Schema and Data Type Adjustments:

    Ensure sale_date is cast to a DateType.
    Ensure amount is cast to a DoubleType.
    All other columns should have appropriate inferred types.

--------------------------------------------------------

Data Cleaning/Validation:

    Handle Missing Values: Identify and fill any missing region values with 'Unknown'.
    Invalid Amounts: Filter out any records where amount is less than or equal to 0.
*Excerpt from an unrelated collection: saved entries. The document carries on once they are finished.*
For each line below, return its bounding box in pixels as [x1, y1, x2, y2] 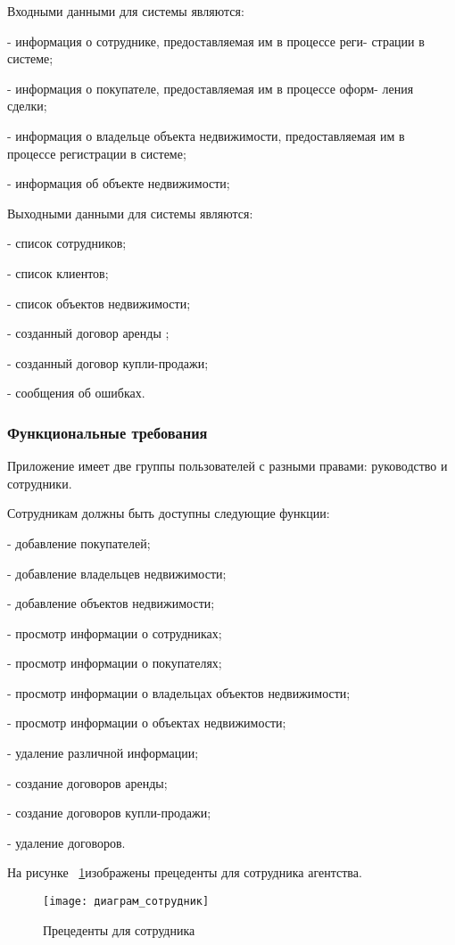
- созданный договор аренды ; [7, 324, 170, 342]
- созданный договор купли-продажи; [7, 353, 209, 372]
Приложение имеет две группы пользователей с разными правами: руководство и [7, 456, 448, 475]
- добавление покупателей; [7, 533, 151, 552]
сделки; [7, 96, 47, 115]
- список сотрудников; [7, 234, 127, 252]
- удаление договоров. [7, 833, 126, 851]
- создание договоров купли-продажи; [7, 803, 211, 822]
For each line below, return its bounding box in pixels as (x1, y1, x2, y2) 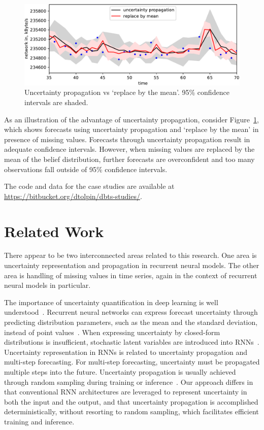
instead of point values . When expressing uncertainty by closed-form (4, 326, 220, 337)
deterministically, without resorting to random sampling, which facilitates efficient (4, 406, 259, 417)
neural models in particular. (4, 280, 91, 290)
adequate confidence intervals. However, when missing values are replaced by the (4, 144, 255, 154)
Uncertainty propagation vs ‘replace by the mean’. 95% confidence (24, 87, 229, 97)
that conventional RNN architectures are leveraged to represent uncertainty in (4, 386, 247, 397)
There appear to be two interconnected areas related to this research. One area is (4, 250, 257, 260)
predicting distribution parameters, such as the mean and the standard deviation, (4, 317, 258, 327)
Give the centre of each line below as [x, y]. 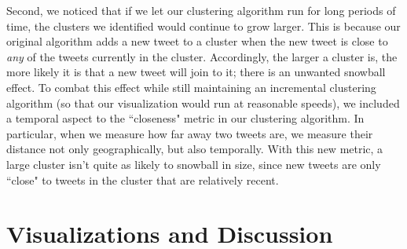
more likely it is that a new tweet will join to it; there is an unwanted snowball [196, 72]
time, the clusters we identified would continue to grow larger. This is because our [203, 26]
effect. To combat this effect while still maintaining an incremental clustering [191, 87]
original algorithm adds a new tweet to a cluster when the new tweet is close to [197, 41]
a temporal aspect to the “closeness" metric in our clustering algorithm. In [185, 118]
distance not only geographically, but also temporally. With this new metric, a [195, 149]
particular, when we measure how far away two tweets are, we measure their [190, 133]
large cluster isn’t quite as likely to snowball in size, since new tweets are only [194, 164]
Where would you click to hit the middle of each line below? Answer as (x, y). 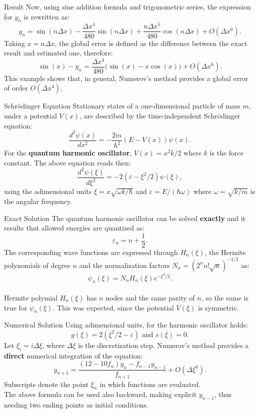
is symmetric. (218, 307)
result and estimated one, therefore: (58, 53)
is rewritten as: (46, 16)
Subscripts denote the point (46, 384)
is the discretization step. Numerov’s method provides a (163, 345)
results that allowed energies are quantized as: (74, 228)
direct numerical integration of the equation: (73, 355)
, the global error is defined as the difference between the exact (151, 43)
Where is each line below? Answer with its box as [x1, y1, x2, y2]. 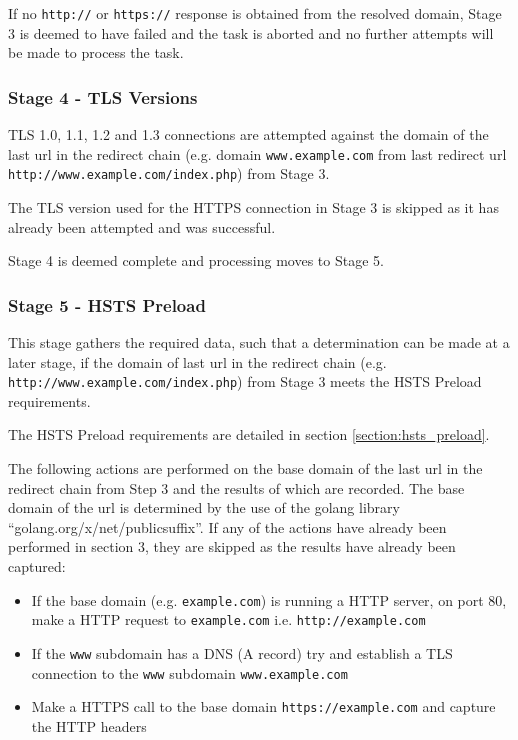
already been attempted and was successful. [8, 216, 276, 237]
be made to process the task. [8, 42, 184, 63]
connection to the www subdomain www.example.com [31, 662, 348, 683]
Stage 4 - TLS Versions [8, 84, 198, 109]
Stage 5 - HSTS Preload [8, 292, 206, 317]
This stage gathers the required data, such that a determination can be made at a [8, 331, 510, 352]
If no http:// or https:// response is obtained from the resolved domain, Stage [8, 3, 502, 23]
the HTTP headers [31, 715, 147, 736]
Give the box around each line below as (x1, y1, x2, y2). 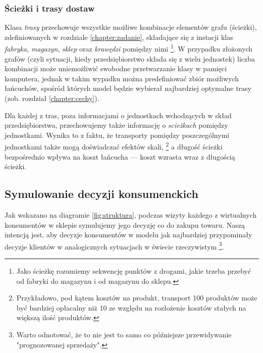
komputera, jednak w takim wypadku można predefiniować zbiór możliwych (5, 73, 239, 83)
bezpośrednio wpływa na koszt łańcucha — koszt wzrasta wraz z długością (5, 151, 235, 162)
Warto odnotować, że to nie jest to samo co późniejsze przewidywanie (16, 329, 232, 340)
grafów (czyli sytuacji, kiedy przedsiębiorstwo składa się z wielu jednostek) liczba (5, 53, 255, 64)
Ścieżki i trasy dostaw (5, 2, 95, 14)
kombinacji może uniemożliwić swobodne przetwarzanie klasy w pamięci (5, 63, 227, 74)
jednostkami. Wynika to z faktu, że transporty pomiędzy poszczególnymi (5, 129, 230, 140)
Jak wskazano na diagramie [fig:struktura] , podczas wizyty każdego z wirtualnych (5, 210, 257, 220)
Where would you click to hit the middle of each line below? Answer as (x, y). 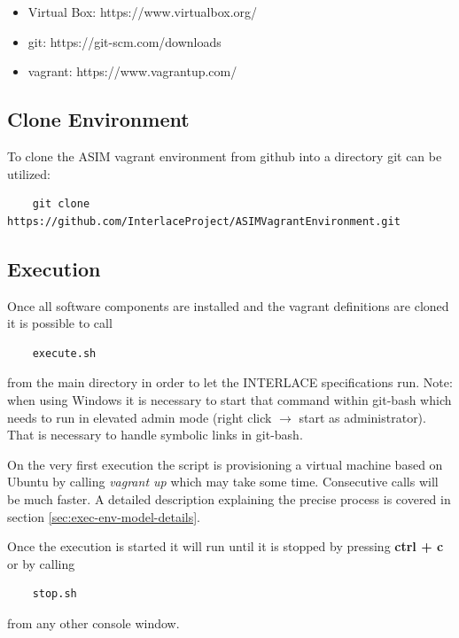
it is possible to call (60, 323)
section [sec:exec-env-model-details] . (104, 516)
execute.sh (64, 353)
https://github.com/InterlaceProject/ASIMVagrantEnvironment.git (204, 221)
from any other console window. (93, 622)
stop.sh (54, 594)
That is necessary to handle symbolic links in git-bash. (155, 435)
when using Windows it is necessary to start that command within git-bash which (229, 399)
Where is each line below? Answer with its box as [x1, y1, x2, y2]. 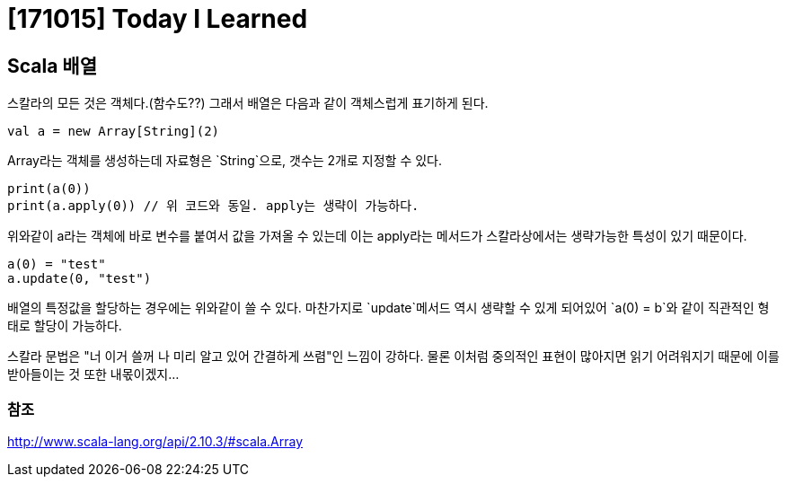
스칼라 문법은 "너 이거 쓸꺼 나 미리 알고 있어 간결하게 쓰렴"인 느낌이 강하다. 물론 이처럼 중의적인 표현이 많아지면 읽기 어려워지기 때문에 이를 [7, 348, 780, 365]
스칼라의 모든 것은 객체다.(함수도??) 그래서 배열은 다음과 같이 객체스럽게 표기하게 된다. [7, 95, 489, 111]
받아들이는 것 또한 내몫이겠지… [7, 366, 180, 383]
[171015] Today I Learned [7, 4, 308, 34]
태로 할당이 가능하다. [7, 318, 122, 334]
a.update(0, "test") [7, 271, 152, 286]
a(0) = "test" [7, 257, 106, 272]
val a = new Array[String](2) [7, 124, 220, 139]
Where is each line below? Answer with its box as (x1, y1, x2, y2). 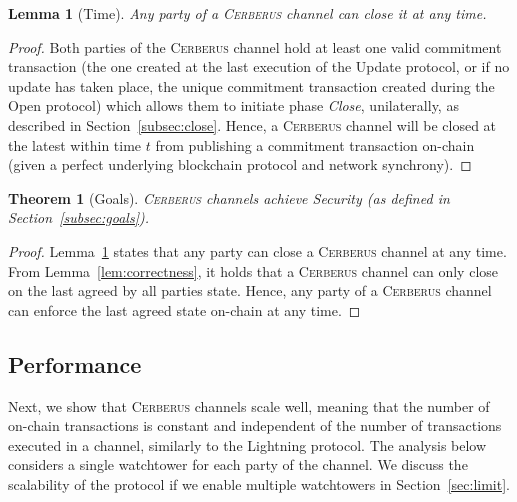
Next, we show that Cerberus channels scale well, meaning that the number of (8, 395, 490, 416)
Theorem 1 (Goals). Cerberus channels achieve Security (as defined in (8, 187, 450, 208)
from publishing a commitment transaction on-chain (155, 134, 475, 155)
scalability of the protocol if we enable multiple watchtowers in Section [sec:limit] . (8, 473, 510, 494)
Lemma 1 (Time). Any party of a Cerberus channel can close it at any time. (8, 3, 487, 23)
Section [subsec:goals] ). (8, 207, 150, 228)
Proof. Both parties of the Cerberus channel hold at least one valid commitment (8, 36, 502, 57)
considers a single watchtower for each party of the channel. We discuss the (8, 454, 468, 475)
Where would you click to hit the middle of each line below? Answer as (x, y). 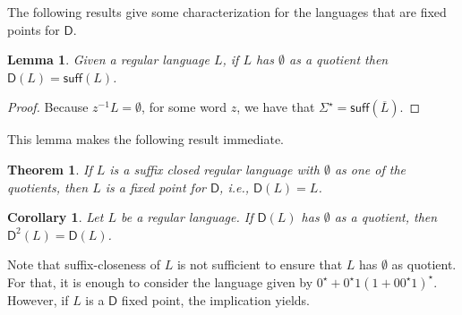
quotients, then (48, 187)
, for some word (184, 107)
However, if (38, 299)
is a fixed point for (155, 187)
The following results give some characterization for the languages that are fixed (227, 12)
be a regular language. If (187, 217)
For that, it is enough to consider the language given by (160, 281)
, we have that (276, 107)
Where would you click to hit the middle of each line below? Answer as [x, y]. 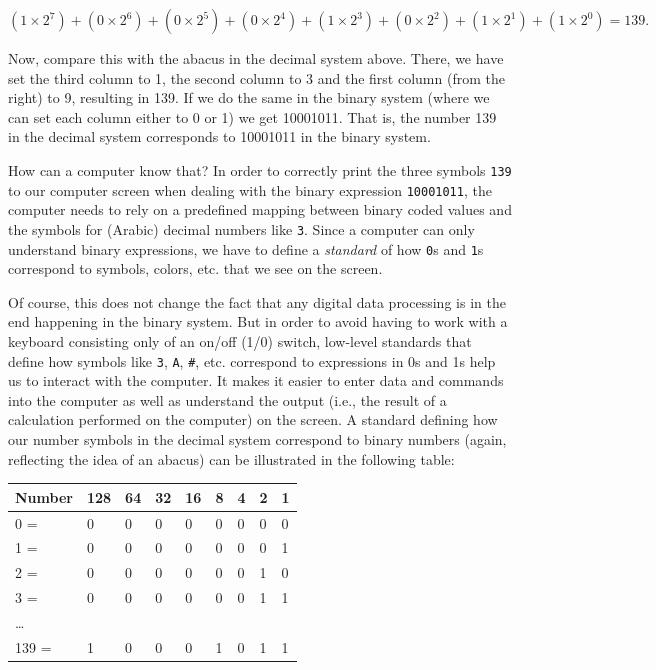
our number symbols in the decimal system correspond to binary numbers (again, [257, 439]
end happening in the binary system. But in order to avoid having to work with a [258, 321]
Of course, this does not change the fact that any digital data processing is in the [257, 301]
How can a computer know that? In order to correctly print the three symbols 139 [260, 169]
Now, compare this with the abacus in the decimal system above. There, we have [256, 58]
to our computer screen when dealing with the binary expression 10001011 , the [250, 189]
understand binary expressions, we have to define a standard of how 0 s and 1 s [246, 248]
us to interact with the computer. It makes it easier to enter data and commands [256, 380]
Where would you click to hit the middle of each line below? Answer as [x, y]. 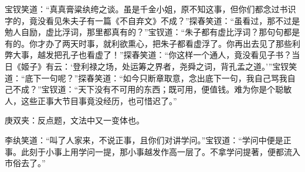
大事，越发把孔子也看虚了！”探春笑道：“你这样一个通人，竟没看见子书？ [152, 55]
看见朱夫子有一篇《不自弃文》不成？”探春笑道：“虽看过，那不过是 [173, 20]
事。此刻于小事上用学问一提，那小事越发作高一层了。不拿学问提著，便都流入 [152, 151]
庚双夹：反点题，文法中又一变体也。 [74, 120]
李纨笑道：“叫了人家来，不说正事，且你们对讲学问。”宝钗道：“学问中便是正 [148, 140]
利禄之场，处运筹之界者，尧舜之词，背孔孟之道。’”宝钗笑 [189, 66]
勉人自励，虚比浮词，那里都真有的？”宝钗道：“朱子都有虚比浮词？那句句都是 [152, 32]
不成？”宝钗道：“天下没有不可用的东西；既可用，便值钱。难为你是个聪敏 [152, 89]
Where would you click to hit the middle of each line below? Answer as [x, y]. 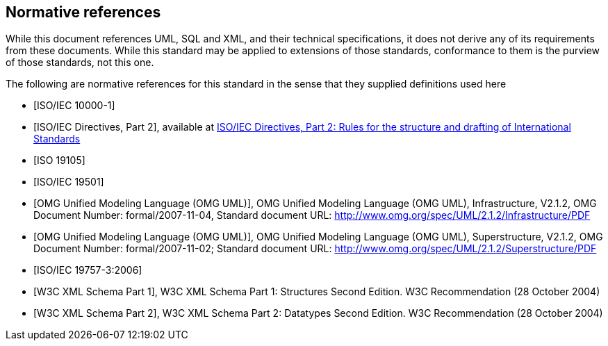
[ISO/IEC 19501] [69, 182]
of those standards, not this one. [80, 63]
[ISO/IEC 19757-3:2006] [88, 270]
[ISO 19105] [59, 160]
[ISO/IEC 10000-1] [74, 106]
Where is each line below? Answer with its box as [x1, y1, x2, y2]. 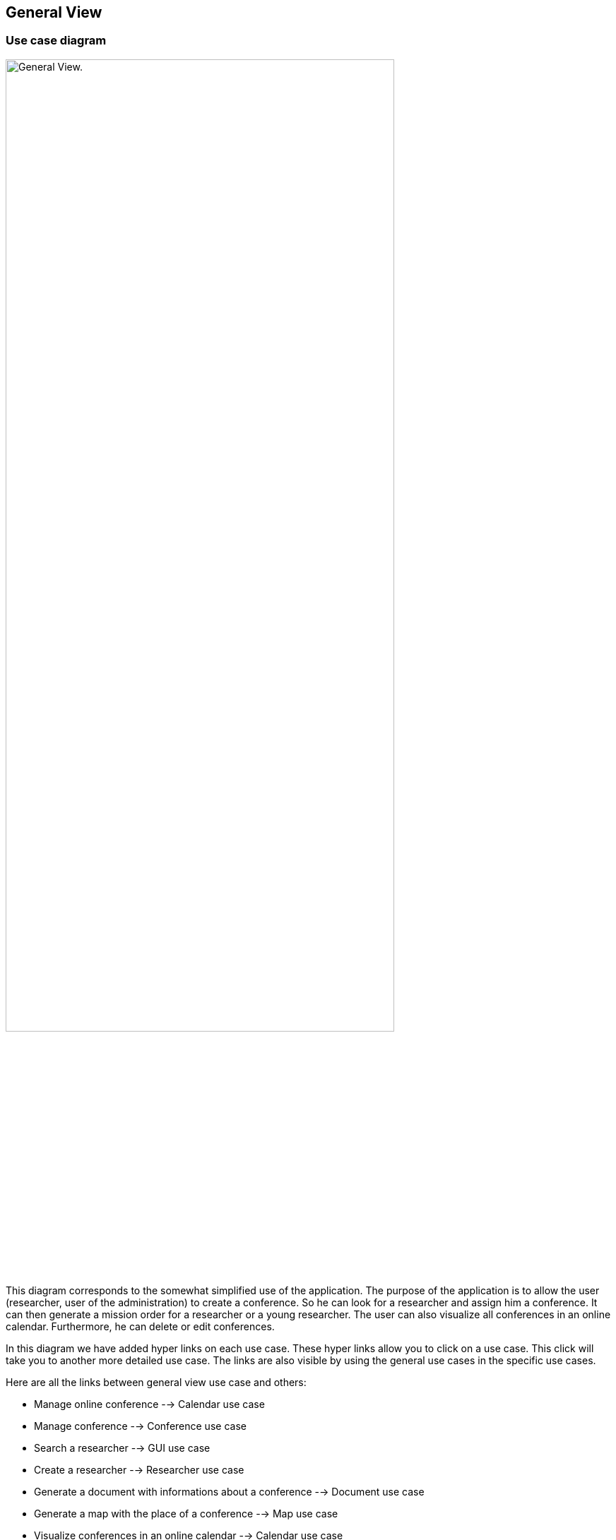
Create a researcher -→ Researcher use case [34, 1464, 244, 1476]
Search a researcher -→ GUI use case [34, 1442, 211, 1455]
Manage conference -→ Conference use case [34, 1420, 247, 1433]
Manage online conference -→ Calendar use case [34, 1398, 265, 1411]
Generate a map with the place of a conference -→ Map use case [34, 1508, 338, 1520]
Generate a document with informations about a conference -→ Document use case [34, 1486, 425, 1498]
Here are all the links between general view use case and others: [6, 1376, 307, 1389]
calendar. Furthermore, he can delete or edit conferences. [6, 1320, 275, 1333]
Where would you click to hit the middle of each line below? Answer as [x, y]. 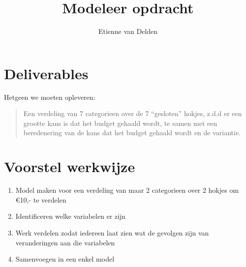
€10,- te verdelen [41, 199]
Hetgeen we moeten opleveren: [50, 97]
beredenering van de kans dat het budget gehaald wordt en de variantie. [132, 133]
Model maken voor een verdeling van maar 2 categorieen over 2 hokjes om [127, 190]
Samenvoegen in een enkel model [65, 259]
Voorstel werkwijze [70, 166]
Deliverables [46, 73]
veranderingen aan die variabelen [65, 242]
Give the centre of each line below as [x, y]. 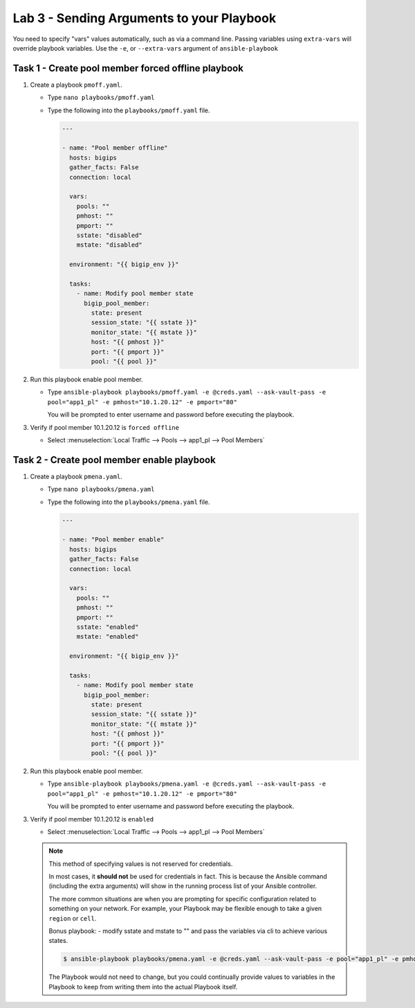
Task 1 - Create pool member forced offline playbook [128, 68]
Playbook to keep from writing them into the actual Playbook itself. [143, 987]
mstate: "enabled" [108, 637]
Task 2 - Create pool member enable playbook [114, 460]
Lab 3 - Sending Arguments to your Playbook [145, 18]
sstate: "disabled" [110, 235]
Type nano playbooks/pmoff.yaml [101, 98]
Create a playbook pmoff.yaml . [76, 85]
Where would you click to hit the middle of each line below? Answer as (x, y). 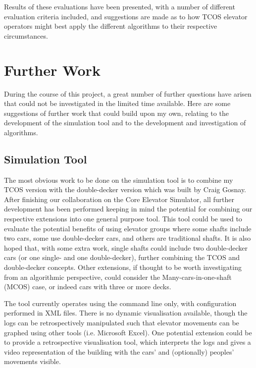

--------------------------------------------------------

Feature Engineering/Derivation:

    Calculate daily_profit_margin: Assume a fixed profit margin of 20% on all sales. Add a new column daily_profit_margin calculated as amount * 0.20.
    Extract sale_month and sale_year: Create new columns sale_month (integer, e.g., 1 for January) and sale_year (integer, e.g., 2024) from the sale_date column.
    Categorize Sales Volume: Create a new column sales_volume_category based on the amount:
    'Low' if amount < 100
    'Medium' if 100 <= amount < 300
    'High' if amount >= 300

----------------------------------------------------------

Data Aggregation and Summarization:

    Total Sales by Region: Calculate the total amount for each region.
    Average Sales per Product: Calculate the average amount for each product_id.
    Monthly Sales Trends: Calculate the total amount for each sale_year and sale_month combination.
    Top 5 Customers by Spending: Identify the top 5 customer_ids who have spent the most in total.
---------------------------------------------------------
Data Pivoting:

    Sales by Region and Currency: Pivot the data to show the total sales amount for each region, broken down by currency. (This will involve using pivot.)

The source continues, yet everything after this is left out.